Phosphatidylethanolamine is a type of phospholipid. Among the phospholipids existing in the biological world, the content of phosphatidylethanolamine is second only to lecithin, and in Escherichia coli, it accounts for about 80% of the total phospholipids. The composition of fatty acids varies from organism to organism. In microorganisms and egg yolks, more saturated fatty acids are formed than in animal tissues.
Phosphatidylethanolamine is abundant in brain tissue, so it is also called cephalin. It coexists with lecithin in various tissues and organs of the body, and its structure and physicochemical properties are similar to lecithin, except that in cephalin, cholamine is combined with phosphoric acid. This product is a compound glycerophospholipid extracted from livestock brain and spinal cord. Slightly yellow amorphous powder; characteristic odor. No certain melting point, optical activity. is an amphoteric compound.
- Prevent liver cirrhosis and hepatic fatty lesions, and apply to neurasthenia, and for local hemostasis. Sheep cephalin can be used as a diagnostic reagent for liver function.
- For liver function tests and biochemical studies.
- Used as chemical reagent, local hemostatic agent.

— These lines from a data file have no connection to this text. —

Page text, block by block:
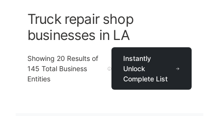
Truck repair shop
businesses in LA
Showing 20 Results of
145 Total Business
Entities
Instantly
Unlock
Complete List
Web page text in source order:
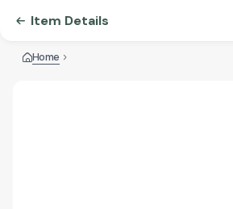
Item Details
Home
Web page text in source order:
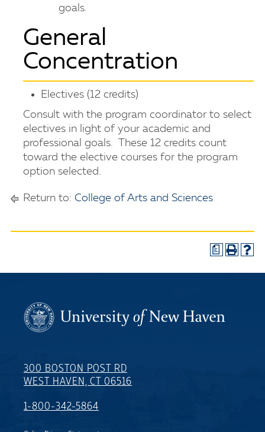
goals.
General
Concentration
Electives (12 credits)
Consult with the program coordinator to select
electives in light of your academic and
professional goals. These 12 credits count
toward the elective courses for the program
option selected.
Return to: College of Arts and Sciences
a
300 BOSTON POST RD
WEST HAVEN, CT 06516
1-800-342-5864

- Can be used as antioxidant in food, health food and medicine.
Application of Phosphatidylethanolamine
Pelvic Inflammatory Disease (PID) is a common gynecological disease, which is caused by pathogenic microorganisms such as Neisseria gonorrhoeae, Chlamydia trachomatis, Ureaplasma urealyticum, Escherichia coli, and Staphylococcus aureus after infection of the upper genital tract. Inflammation, including endometritis, salpingitis, etc. In clinical practice, biological samples are obtained by non-invasive or minimally invasive methods, and biomarkers in the samples are detected to achieve the purpose of disease diagnosis.
However, there is currently no sensitive and specific biomarker for the diagnosis of subclinical PID. Therefore, finding sensitive and specific biomarkers for subclinical PID is of great significance for the diagnosis, treatment and prevention of sequelae of PID. Provided is a detection method for detecting subclinical pelvic inflammatory disease, which has the advantages of high sensitivity, good specificity, non-invasive or minimally invasive and the like.

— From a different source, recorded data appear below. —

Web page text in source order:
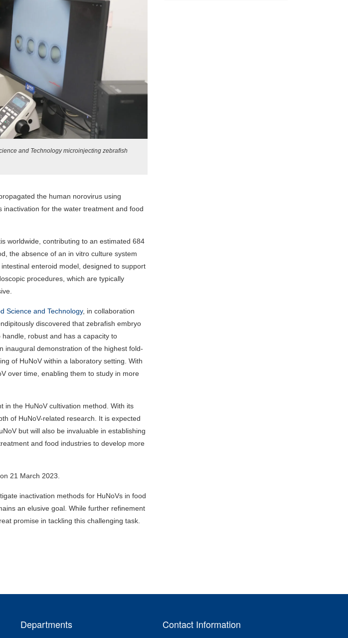
and Technology microinjecting zebrafish
the human norovirus using
for the water treatment and food
worldwide, contributing to an estimated 684
the absence of an in vitro culture system
enteroid model, designed to support
procedures, which are typically
Science and Technology, in collaboration
discovered that zebrafish embryo
robust and has a capacity to
inaugural demonstration of the highest fold-
of HuNoV within a laboratory setting. With
over time, enabling them to study in more
in the HuNoV cultivation method. With its
of HuNoV-related research. It is expected
but will also be invaluable in establishing
and food industries to develop more
21 March 2023.
inactivation methods for HuNoVs in food
an elusive goal. While further refinement
promise in tackling this challenging task.
Departments Contact Information
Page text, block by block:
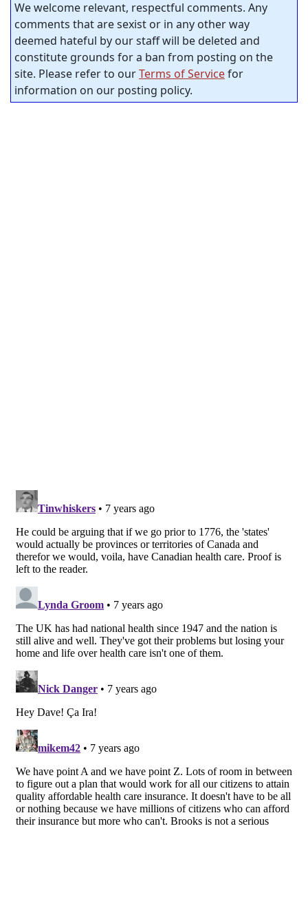
We welcome relevant, respectful comments. Any
comments that are sexist or in any other way
deemed hateful by our staff will be deleted and
constitute grounds for a ban from posting on the
site. Please refer to ourTerms of Servicefor
information on our posting policy.
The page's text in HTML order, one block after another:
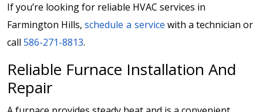
If you’re looking for reliable HVAC services in
Farmington Hills, schedule a service with a technician or
call 586-271-8813.
Reliable Furnace Installation And
Repair

CN201710730916.6 provides a method for detecting subclinical pelvic inflammatory disease, comprising: (a) determining the level of one or more metabolites in a sample taken from a subject, wherein the metabolites are selected from lysophospholipids acid 16:0/0:0, 1-phosphoceramide d18:1/16:0, stearamide, linoleic acid, stearic acid, phosphatidylethanolamine P-18:0/0:0, phosphoester One or more of acylethanolamine P-18:0/0:0, lysophosphatidylethanolamine P-20:0/0:0, indole sulfuric acid, 3-indole propionic acid, p-cresol; (b) Comparing the level of the metabolite in the sample to healthy subjects. Wherein, a change in the level of one or more metabolites in a sample relative to a healthy subject indicates that the subject has or is at risk for subclinical pelvic inflammatory disease.

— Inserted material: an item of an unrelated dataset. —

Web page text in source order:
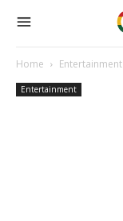
Home Entertainment
Entertainment
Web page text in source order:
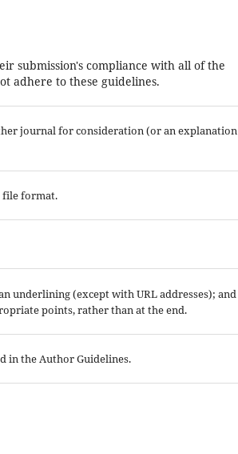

The rapid development of the economy, the increasing shortage of resources, the continuous deterioration of the environment and the change of life concept have made people’s consumption concept of food have also undergone major changes. Now people not only require the health and safety of food, but also require the quality of its packaging materials. health safety. Although food is currently developing towards green and healthy, packaging materials have not kept pace. Most food is still using disposable plastic products, and some even use some potentially harmful and toxic materials.
On the other hand, due to the refractory and non-degradable nature of single-use plastics, it has caused serious “whiteness”, which not only affects the beauty of the city, but also seriously affects the environment and quality of life. In addition, because some harmful substances are added to the plastic, it is even more harmful to the human body. Therefore, research and development of green packaging materials is of great significance for solving these problems, protecting the environment, and further improving people’s health and safety. CN201610295250.1 provides a polylactic acid composite food packaging material using polylactic acid as a raw material, which has good biodegradability, fast degradation speed, no pollution to the environment, green and environmental protection, and also has good mechanical properties and impact resistance.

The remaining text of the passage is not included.